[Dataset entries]
---

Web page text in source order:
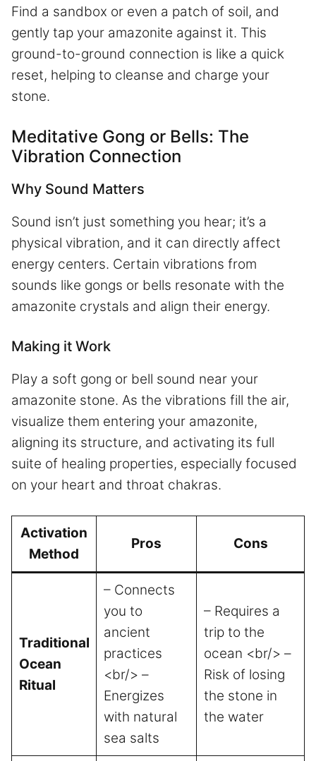
Find a sandbox or even a patch of soil, and
gently tap your amazonite against it. This
ground-to-ground connection is like a quick
reset, helping to cleanse and charge your
stone.
Meditative Gong or Bells: The
Vibration Connection
Why Sound Matters
Sound isn’t just something you hear; it’s a
physical vibration, and it can directly affect
energy centers. Certain vibrations from
sounds like gongs or bells resonate with the
amazonite crystals and align their energy.
Making it Work
Play a soft gong or bell sound near your
amazonite stone. As the vibrations fill the air,
visualize them entering your amazonite,
aligning its structure, and activating its full
suite of healing properties, especially focused
on your heart and throat chakras.
Activation
Method
Pros Cons
Traditional
Ocean
Ritual
– Connects
you to
ancient
practices
<br/> –
Energizes
with natural
sea salts
– Requires a
trip to the
ocean <br/> –
Risk of losing
the stone in
the water
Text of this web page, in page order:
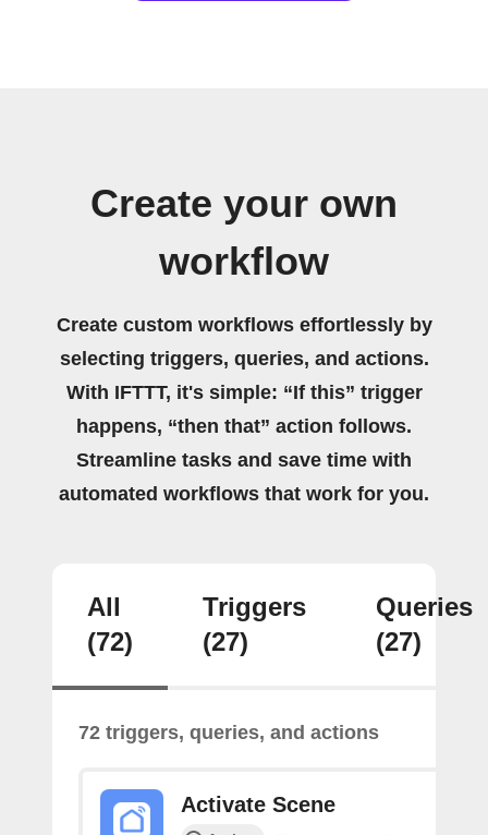
Create your own
workflow
Create custom workflows effortlessly by
selecting triggers, queries, and actions.
With IFTTT, it's simple: “If this” trigger
happens, “then that” action follows.
Streamline tasks and save time with
automated workflows that work for you.
All
(72)
Triggers
(27)
Queries
(27)
72 triggers, queries, and actions
Activate Scene
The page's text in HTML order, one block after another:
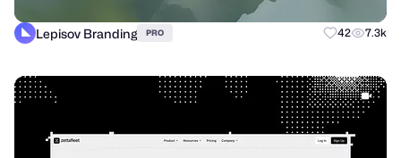
Lepisov Branding PRO 42 7.3k
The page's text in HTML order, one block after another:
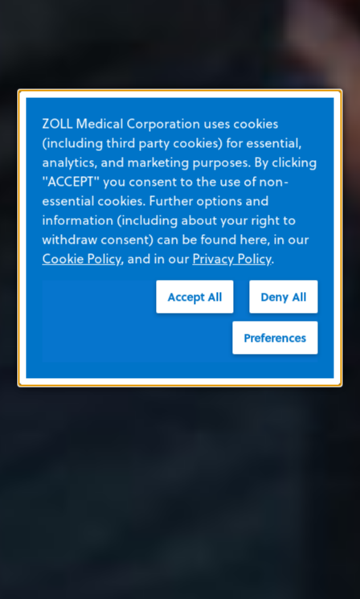
ZOLL Medical Corporation uses cookies
(including third party cookies) for essential,
analytics, and marketing purposes. By clicking
"ACCEPT" you consent to the use of non-
essential cookies. Further options and
information (including about your right to
withdraw consent) can be found here, in our
Cookie Policy, and in ourPrivacy Policy.
Accept All Deny All
Preferences
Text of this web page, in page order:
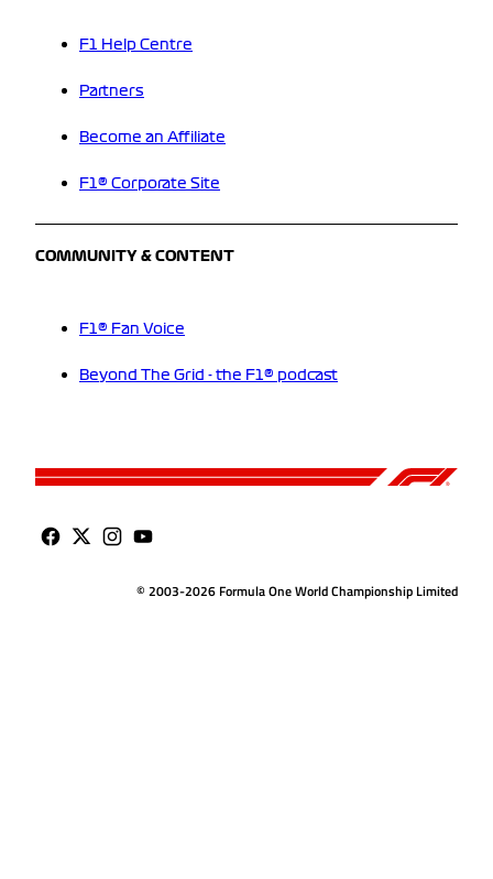
F1 Help Centre
Partners
Become an Affiliate
F1® Corporate Site
COMMUNITY & CONTENT
F1® Fan Voice
Beyond The Grid - the F1® podcast
© 2003-2026 Formula One World Championship Limited
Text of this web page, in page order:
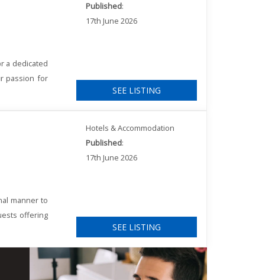
a dedicated
passion for
Published:
17th June 2026
SEE LISTING
manner to
offering
Hotels & Accommodation
Published:
17th June 2026
SEE LISTING
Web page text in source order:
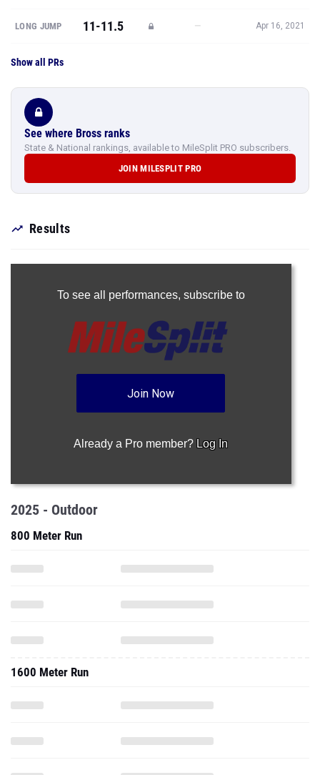
LONG JUMP 11-11.5 — Apr 16, 2021
Show all PRs
See where Bross ranks
State & National rankings, available to MileSplit PRO subscribers.
JOIN MILESPLIT PRO
Results
To see all performances, subscribe to
Join Now
Already a Pro member? Log In
2025 - Outdoor
800 Meter Run
1600 Meter Run
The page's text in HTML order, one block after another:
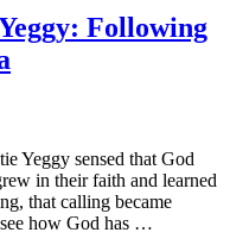
Following
Yeggy sensed that God
in their faith and learned
that calling became
how God has …

---

§ TASK DESCRIPTION
When a line in the data contains "essential", return it as written.

§ TASK RESULT
(including third party cookies) for essential,
essential cookies. Further options and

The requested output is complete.